Now THIS Will Change the Climate

01/18/16

John Stonestreet

If you worry about climate change, here’s something that ought to grab your attention.

 

John Stonestreet

One of the newest and most-rapidly spreading memes in popular science is what’s being dubbed the “Anthropocene.” According to this meme, human beings are having such an impact on the environment, especially the climate, that we’ve entered a new geological age.

That’s exactly the point a recent article that British geologist Colin Waters and his colleagues recently made in the journal Science. They argue that the combination of the “rapid global spread of novel materials including aluminum, concrete and plastics” and “fossil-fuel combustion,” and the “atmospheric testing of nuclear weapons” has produced “rapid environmental change” sufficient to call our times a new geological age.

Now to put this in perspective, the last shift in geological ages from the Pleistocene to the current Holocene, saw the end of the Ice Age. Average global temperatures rose 20 degrees in a century, drastically more than the worst-case scenario 3.5 degrees spike that climate change activists talk about today. Sea levels rose 400 feet, as compared to the one-to-two feet being worried about today. And when was the last time anyone saw a mammoth or sabre-tooth cat strolling down Sunset Boulevard?

Talk about the Anthropocene combines disdain for our species with an almost comically-inflated view of our power over the rest of creation.

And just how inflated is underscored by another story that came out around the same time as the article in Science.

According to a study published in the journal Nature Geoscience, “the eruption of a ‘supervolcano’ hundreds of times more powerful than conventional volcanoes—with the potential to wipe out civilization as we know it—is more likely than previously thought.”

Now to understand what this means, we need to understand that volcanoes are rated from 0 to 8 on the Volcanic Explosivity Index, or VEI, based on how much material they eject. Those rated 0 eject very little material. Those rated 8 eject at least 1,000 cubic kilometers or 240 cubic miles of material.

By way of reference, Mount St. Helens was a VEI 5 and it ejected 1 cubic kilometer of material. Mount Pinatubo in the Philippines was a VEI 6, ejecting 10 cubic kilometers, and lowered global temperatures by ¾ of a degree and one degree in the northern hemisphere. In contrast, the last time a supervolcano erupted according to scientists was 70,000 years ago in Indonesia.

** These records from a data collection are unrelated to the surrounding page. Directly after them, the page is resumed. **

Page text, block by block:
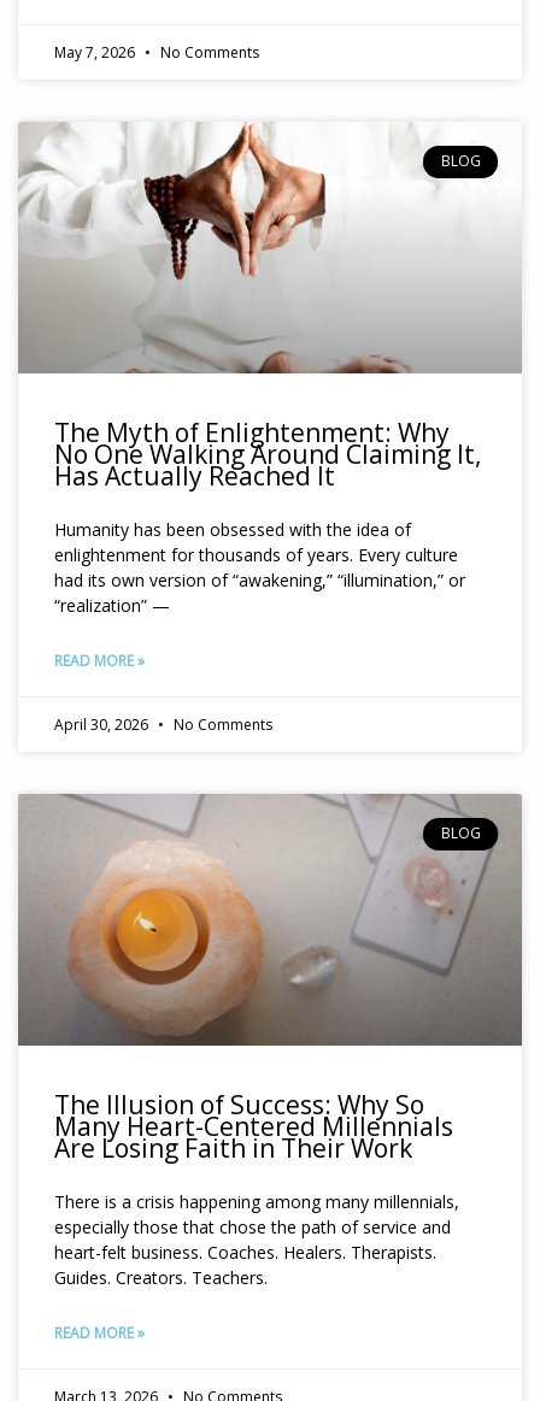
May 7, 2026 No Comments
BLOG
The Myth of Enlightenment: Why
No One Walking Around Claiming It,
Has Actually Reached It
Humanity has been obsessed with the idea of
enlightenment for thousands of years. Every culture
had its own version of “awakening,” “illumination,” or
“realization” —
READ MORE »
April 30, 2026 No Comments
BLOG
The Illusion of Success: Why So
Many Heart-Centered Millennials
Are Losing Faith in Their Work
There is a crisis happening among many millennials,
especially those that chose the path of service and
heart-felt business. Coaches. Healers. Therapists.
Guides. Creators. Teachers.
READ MORE »

And it caused a volcanic winter that blocked out the sun for between six to eight years, and resulted in a period of global cooling that lasted a thousand years.

The impact of such an eruption today would be truly catastrophic: average global temperatures would plunge by nearly 20 degrees Fahrenheit for a decade; temperatures would remain abnormally cool for the better part of a millennium; crops would fail on a massive scale; and countless millions would die.

And here’s the thing: There’s nothing we can do about it.

Now, there’s no reason to panic or even be concerned. “More likely than previously thought” is not the same thing as “imminent” or even “likely.” The leader of the team responsible for the study told the UK’s Independent that “there are no known supervolcanoes that are in danger of erupting in the foreseeable future.”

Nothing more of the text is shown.